-- What is required --
Work out how many lines in the entries below include the word "order". Give nothing but the number.

- - - - - - -

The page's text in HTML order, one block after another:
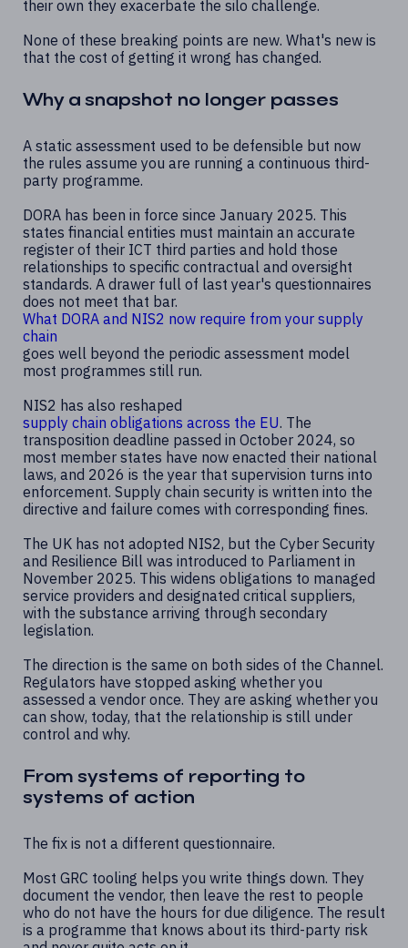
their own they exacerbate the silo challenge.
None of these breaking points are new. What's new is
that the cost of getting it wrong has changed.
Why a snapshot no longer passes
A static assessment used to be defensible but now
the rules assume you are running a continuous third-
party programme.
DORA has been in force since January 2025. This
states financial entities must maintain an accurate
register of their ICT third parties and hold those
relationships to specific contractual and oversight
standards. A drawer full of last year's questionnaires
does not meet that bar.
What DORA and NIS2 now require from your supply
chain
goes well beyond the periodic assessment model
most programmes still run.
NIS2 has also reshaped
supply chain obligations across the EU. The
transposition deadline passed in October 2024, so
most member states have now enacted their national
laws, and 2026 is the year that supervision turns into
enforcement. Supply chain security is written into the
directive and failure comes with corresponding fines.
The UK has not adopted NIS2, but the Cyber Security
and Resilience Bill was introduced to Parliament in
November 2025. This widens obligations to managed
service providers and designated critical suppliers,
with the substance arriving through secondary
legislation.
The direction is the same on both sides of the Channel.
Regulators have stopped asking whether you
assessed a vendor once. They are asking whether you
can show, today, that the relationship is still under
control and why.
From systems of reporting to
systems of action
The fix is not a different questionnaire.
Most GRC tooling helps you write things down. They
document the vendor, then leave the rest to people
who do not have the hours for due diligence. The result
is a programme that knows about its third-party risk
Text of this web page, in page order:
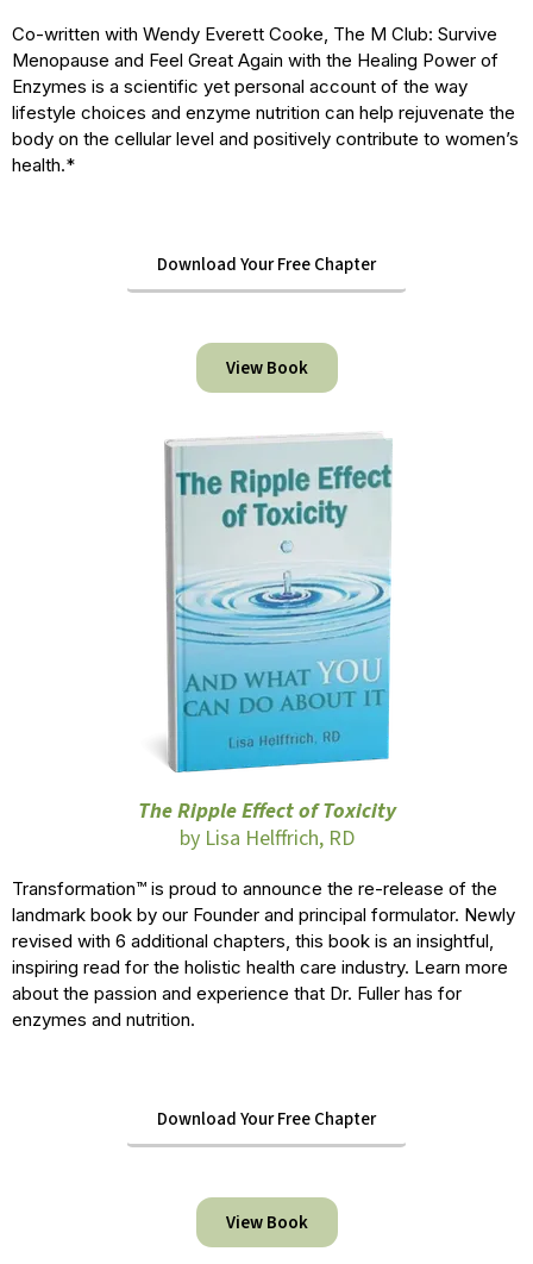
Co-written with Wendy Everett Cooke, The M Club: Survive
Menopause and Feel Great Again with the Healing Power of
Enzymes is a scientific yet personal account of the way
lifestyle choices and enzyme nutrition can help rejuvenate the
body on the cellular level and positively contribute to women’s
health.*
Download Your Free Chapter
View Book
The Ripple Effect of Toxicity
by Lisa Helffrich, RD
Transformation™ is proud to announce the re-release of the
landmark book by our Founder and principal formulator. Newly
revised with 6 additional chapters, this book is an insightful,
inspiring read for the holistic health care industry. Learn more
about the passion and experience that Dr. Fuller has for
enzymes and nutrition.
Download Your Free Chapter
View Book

- - - - - - -

-- Exercise output --
2